=== Data to process ===
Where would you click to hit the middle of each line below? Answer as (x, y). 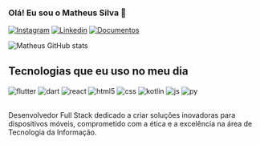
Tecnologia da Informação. (53, 132)
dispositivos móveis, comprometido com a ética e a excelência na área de (130, 123)
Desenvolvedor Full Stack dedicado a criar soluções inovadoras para (122, 115)
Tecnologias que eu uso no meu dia (98, 71)
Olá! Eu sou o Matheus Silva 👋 (67, 13)
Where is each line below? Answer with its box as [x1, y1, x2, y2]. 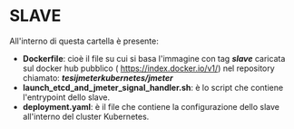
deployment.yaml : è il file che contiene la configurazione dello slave [22, 101, 279, 112]
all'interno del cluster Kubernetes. [22, 111, 150, 122]
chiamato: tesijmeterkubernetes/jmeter [22, 72, 174, 83]
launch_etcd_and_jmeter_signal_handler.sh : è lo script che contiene [22, 82, 284, 93]
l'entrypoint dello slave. [22, 92, 111, 103]
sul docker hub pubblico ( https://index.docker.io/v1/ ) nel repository [22, 63, 275, 74]
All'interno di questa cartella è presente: [9, 35, 159, 46]
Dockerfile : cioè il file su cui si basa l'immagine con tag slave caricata [22, 53, 286, 64]
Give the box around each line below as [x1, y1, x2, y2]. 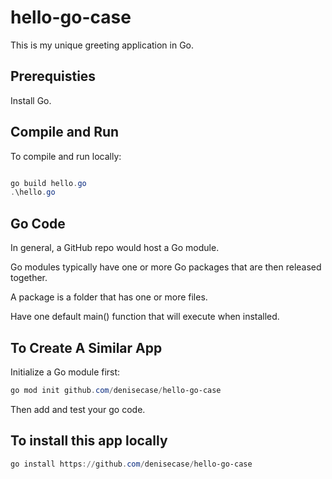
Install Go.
===
- _Activity_
In the reply, give again exactly the lines from the beginning of the entries above through the line with "sul docker hub"; pictures stay out.

- _Solution_
Where would you click to hit the middle of each line below? Answer as (x, y). 
Tecnologia da Informação. (53, 132)
dispositivos móveis, comprometido com a ética e a excelência na área de (130, 123)
Desenvolvedor Full Stack dedicado a criar soluções inovadoras para (122, 115)
Tecnologias que eu uso no meu dia (98, 71)
Olá! Eu sou o Matheus Silva 👋 (67, 13)
Where is each line below? Answer with its box as [x1, y1, x2, y2]. 
deployment.yaml : è il file che contiene la configurazione dello slave [22, 101, 279, 112]
all'interno del cluster Kubernetes. [22, 111, 150, 122]
chiamato: tesijmeterkubernetes/jmeter [22, 72, 174, 83]
launch_etcd_and_jmeter_signal_handler.sh : è lo script che contiene [22, 82, 284, 93]
l'entrypoint dello slave. [22, 92, 111, 103]
sul docker hub pubblico ( https://index.docker.io/v1/ ) nel repository [22, 63, 275, 74]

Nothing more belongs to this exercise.